Thanks for the info, everyone. 

420 Teck, the info regarding the EXT was exactly what I was looking for. :thumbsup: I was considering it, but have now certainly ruled that one out. The Duramax guarantee is one of my factors. I plan on getting some good 3800 NiMH batteries and a good digital peak charger. I have tried to do my research and I think I am aware of a few of the trade-offs. I am looking forward to having something new to do with my son while teaching some mechanical interest. 

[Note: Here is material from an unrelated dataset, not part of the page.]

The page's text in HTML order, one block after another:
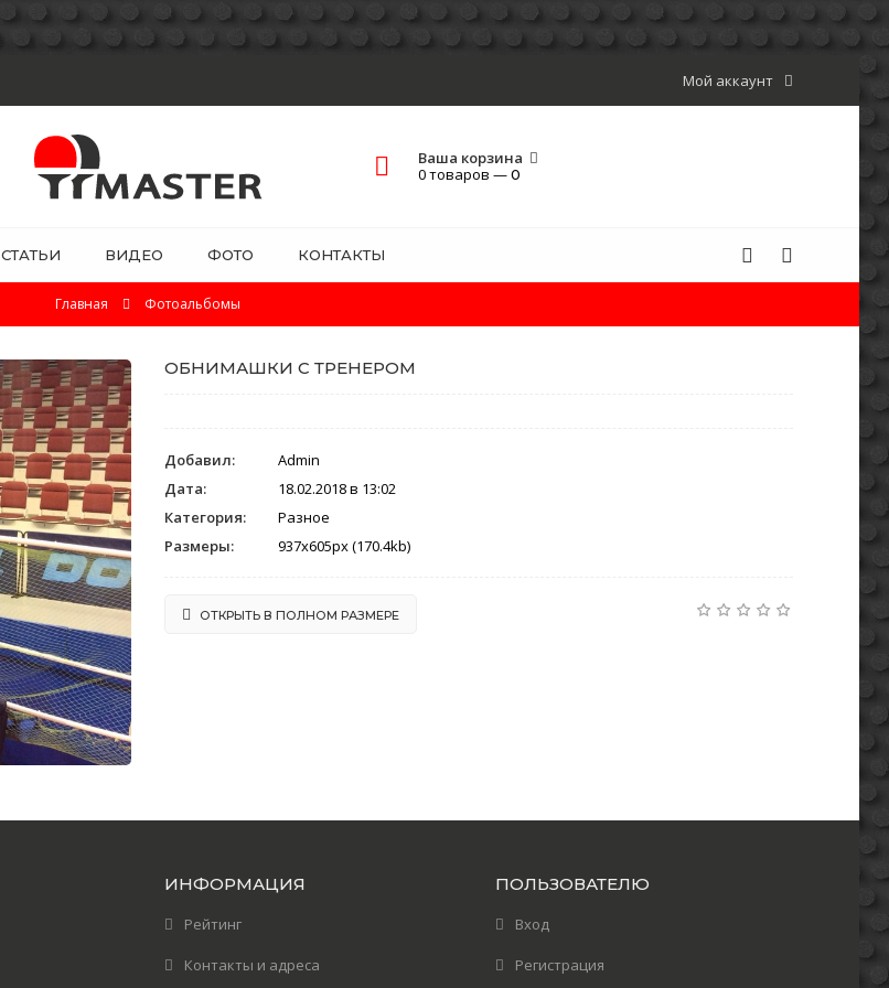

Any other Evader or Battery/Charger tips that I should know?  

Joe


----------



## 420 Tech R/C (Sep 15, 2006)

associated wheels will work on the evader,kimbrough 48pitch spur gears will work on them(NOT the ones for the B4)and I actually recomend them, because the tooth profile on the duratrax gears is kind of shallow,and just dont over tighten any screw threaded into the plastic,I recomend the buggies over the trucks because they will teach you more throttle control, if you get to the point where you want to go run on a track get some good tires, because the stock tires are vERY hard so they dont hook up very well on packed soil, but are awesome for loose dirt,if you have never re-bilt a ball diff before study the manual real well before you try it.also after a few runs there are spring roll pins in the universal joints that will try and wiggle their way loose,just make sure you check them and if you loose one you can get the roll pins in question at the hardware store for about .10 cents each.save your self some money and get some rechargeable AA's for the transmitters. remember these things WILL break, but they are easilly fixed , and teach the boy how to as you learn and life will be much easier on you in the long run and the boy will learn all sorts of skills. My 11 year old takes care of all the maintenance on his cars now, the only things I have to do for him are paint bodies, and solder wires. Speaking of which pick up a good soldering iron and teach yourself to solder if you dont already know how. Another point, the tamiya plugs on the spped control and battery will give you problems after while so when they do replace them with deans plugs. I think that about covers it. Just have fun above all.I f you get a chance go and watch a race day at yor local track. Your son will lovee it, and it will show him that these arent just play toys but very competitive machines that are capable of much more than most people think!!


----------



## kvrc (May 1, 2004)

one thing to remember about associated and losi rims for the evader st. either will bolt up but the associated rims are a wider offset and will make the truck illegal if you ever decide to race it.
losi rims have the same offset as the evader st rims and will keep it legal. just food for thought so you dont invest in a lot of rims and then decide to start racing.


----------



## The Jet (Sep 25, 2001)

Welcome to my first low injury hobby,  .

I can only help you out with charger advice...even though you plan on using 3800's get a charger capable of charging LiPO batteries too, you'll go that route soon enough.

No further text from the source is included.